As the deadline for the United Nations’ 2030 Agenda for Sustainable Development approaches and challenges like poverty and climate change grow in urgency, corporations have an important role to play in supporting real change.

The current business model of “profits above all else” is no longer sustainable. World Economic Forum Founder Klaus Schwap describes corporations as social organisms that can bring the world closer to achieving shared goals. By investing in solutions to today’s problems, corporations can lead the creation of a new model where positive social impact and prosperity aren’t mutually exclusive.

The rise of impact investing

Impact investing—investing in companies or funds with a strong social mission—is starting to gain traction among global corporations in recent years.

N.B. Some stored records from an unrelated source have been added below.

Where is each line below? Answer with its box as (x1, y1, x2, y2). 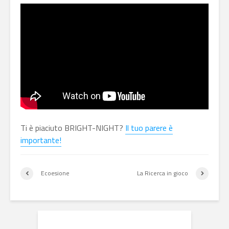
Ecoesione (41, 168, 70, 178)
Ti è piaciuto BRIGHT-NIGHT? (20, 121, 125, 134)
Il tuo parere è (125, 121, 173, 134)
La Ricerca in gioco (137, 168, 188, 178)
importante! (20, 133, 61, 146)
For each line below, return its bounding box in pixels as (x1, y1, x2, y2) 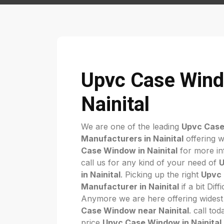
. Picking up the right (120, 169, 201, 179)
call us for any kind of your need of (81, 157, 219, 167)
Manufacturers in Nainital (81, 133, 183, 143)
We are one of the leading (81, 121, 181, 131)
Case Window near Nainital (81, 205, 189, 215)
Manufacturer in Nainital (81, 181, 179, 191)
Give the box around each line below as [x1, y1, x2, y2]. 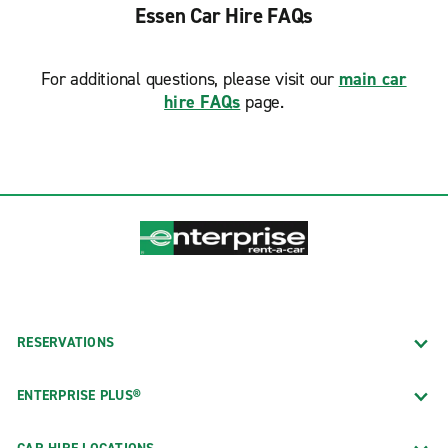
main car [338, 67, 407, 91]
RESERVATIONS [17, 332, 114, 352]
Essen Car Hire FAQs [134, 2, 314, 30]
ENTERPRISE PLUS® [17, 385, 141, 405]
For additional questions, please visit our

“There is far greater demand today from investors to find products that are aligned with their social values,” says Leah Nguyen, investment director of the TELUS Pollinator Fund for Good, a $100-million fund investing in companies focused on driving a positive social impact. Impact investing, guided by positive social principles, can directly fund the potential solutions to ongoing social issues.

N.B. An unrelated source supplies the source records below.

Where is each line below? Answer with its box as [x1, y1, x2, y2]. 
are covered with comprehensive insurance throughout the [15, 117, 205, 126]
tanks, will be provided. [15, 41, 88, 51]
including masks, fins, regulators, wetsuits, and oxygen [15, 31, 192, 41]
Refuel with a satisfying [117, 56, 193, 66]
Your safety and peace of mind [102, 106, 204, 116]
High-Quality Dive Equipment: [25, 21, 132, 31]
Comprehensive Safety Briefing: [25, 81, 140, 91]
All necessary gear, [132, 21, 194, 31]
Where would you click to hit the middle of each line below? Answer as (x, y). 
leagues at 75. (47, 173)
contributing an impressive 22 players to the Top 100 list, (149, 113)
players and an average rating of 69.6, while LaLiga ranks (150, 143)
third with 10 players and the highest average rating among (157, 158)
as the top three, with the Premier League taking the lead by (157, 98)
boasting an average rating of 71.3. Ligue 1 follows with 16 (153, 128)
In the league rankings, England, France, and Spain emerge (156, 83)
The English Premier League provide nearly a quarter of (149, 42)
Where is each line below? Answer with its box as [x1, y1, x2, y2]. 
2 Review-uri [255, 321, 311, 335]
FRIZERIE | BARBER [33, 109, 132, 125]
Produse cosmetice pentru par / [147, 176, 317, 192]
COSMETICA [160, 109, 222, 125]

“Solving for the root cause of these critical societal issues requires innovation and disruption, and impact investing is the fuel that drives it,” adds Nguyen.

Breaking ground in a new industry

Because impact investing is nascent, corporations pursuing the model are leaders in a new way of building business.

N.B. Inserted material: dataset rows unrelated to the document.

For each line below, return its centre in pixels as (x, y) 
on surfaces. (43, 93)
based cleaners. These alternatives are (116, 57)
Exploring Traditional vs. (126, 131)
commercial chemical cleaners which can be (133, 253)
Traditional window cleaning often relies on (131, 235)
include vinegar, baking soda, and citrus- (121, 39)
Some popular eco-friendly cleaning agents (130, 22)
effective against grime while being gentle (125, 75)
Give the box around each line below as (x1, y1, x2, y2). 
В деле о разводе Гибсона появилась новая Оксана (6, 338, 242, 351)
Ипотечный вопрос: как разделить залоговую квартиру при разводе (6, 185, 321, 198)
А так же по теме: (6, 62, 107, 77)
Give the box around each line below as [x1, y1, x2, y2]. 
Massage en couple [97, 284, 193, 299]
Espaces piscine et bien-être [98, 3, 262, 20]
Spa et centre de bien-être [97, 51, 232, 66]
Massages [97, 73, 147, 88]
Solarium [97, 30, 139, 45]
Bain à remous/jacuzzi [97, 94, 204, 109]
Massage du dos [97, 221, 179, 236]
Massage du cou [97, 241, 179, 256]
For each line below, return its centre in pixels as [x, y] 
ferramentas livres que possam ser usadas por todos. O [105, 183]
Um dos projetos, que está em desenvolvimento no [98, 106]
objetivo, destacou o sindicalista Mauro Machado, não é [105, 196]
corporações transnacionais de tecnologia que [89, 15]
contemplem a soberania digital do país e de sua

The TELUS Pollinator Fund for Good focuses its investments in healthcare, economic inclusion, agriculture, and cleantech—core areas of the business that are deeply entrenched in the company’s social purpose values. These values are a “natural extension” of the corporation, says Managing Partner Blair Miller.

“We see a vast pool of opportunity arising from the need to drive social change and solve global problems through technology; the market is a critical mechanism to drive that change,” adds Miller.

As impact grows, so do businesses

For companies with a social mission at their core, it is possible for revenues to grow alongside the impact they create in people’s lives with the proper capital, changing how for-profit companies tackle complex issues.

Raven Capital is an Ottawa and BCbased fund that invests in Indigenous entrepreneurs. Raven was founded to remove funding barriers and support economic reconciliation.

As the first Indigenous-owned and led fund in Canada, they can start from a place of trust with entrepreneurs in a way that others can’t.

“We are experiencing a pivot towards Indigenous ways of knowing and being in the investment world,” says Paul Lacerte, managing partner of Raven.

“We’ve clearly seen that business can be a force for good, and we think it’s an imperative and an obligation now,” says Miller.